A few notes about what I expect you to memorise for the final, and how much work I expect you to show:
-- I expect that you will memorise for the final everything that was required for the term test (basically the first page of the term test review sheet). You also need to memorise the relationship between P_lm and P_l, and all of the first few P_l and P_lm which are given on the term test review sheet (these are needed on the final!), and the normalisation integrals for the Bessel and spherical Bessel functions, as well as the relation d/dx (x^m J_m) = x^m J_(m - 1), which we use to expand functions in series of the J_m.
-- On that point, while you are welcome to memorise also the integral of things like rho^(m + 1) J_m(lambda_mi rho), if you need a result like this on the test I expect you to work it out, rather than just giving a memorised formula.
-- Similarly, if solving the Poisson, heat, or wave equations using orthogonal expansions, I expect you to show your work; for example, with orthogonal expansions, starting out by writing out the expansion and showing how the equations for the coefficients follow, rather than going directly to the equations for the coefficients.
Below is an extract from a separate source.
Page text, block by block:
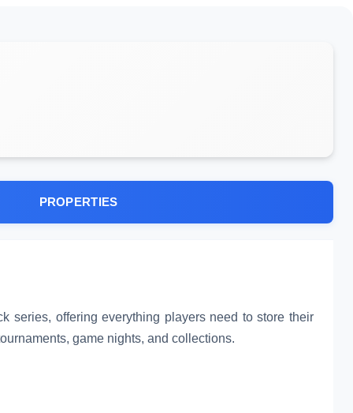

Also, if a problem says to solve the heat or wave equation `using Fourier transforms', this means you cannot just use the heat kernel or the representation formula for the wave equation.
-- As far as memorisation beyond the material on the term test goes, I expect you to memorise the new orthogonal sets we introduced, as well as all of the eigenfunctions and eigenvalues we introduced in class (as well as understanding the geometries and boundary conditions in which they can be used, of course). You also need to either memorise or be able to quickly rederive the eigenfunctions for the Laplacian on a cube with Neumann boundary conditions which we derived and used in Homeworks 10 and 11; so basically everything in the first two sections of p. 1 of the review sheet, as well as the information about spherical Bessel functions on p. 2.
-- -- I expect you to memorise the expression for the Green's function in R^3, as well as the formulas giving u in terms of its Laplacian and boundary values on p. 2 of the review sheet.
-- -- Fourier transforms: everything in this section on the review sheet should be memorised.
-- -- The expression for the heat kernel, as well as the representation formula for solutions to the wave equation on R^3, will be given on the test if needed.
-- Finally, a random note: if a sum is over odd indices, you may write is as sum_{i, j, k odd}, for example. There is no need to write out expressions like (2m + 1) for i, etc., as we have previously done.
Please let me know if you have any questions! See you at 4.00 --
Nathan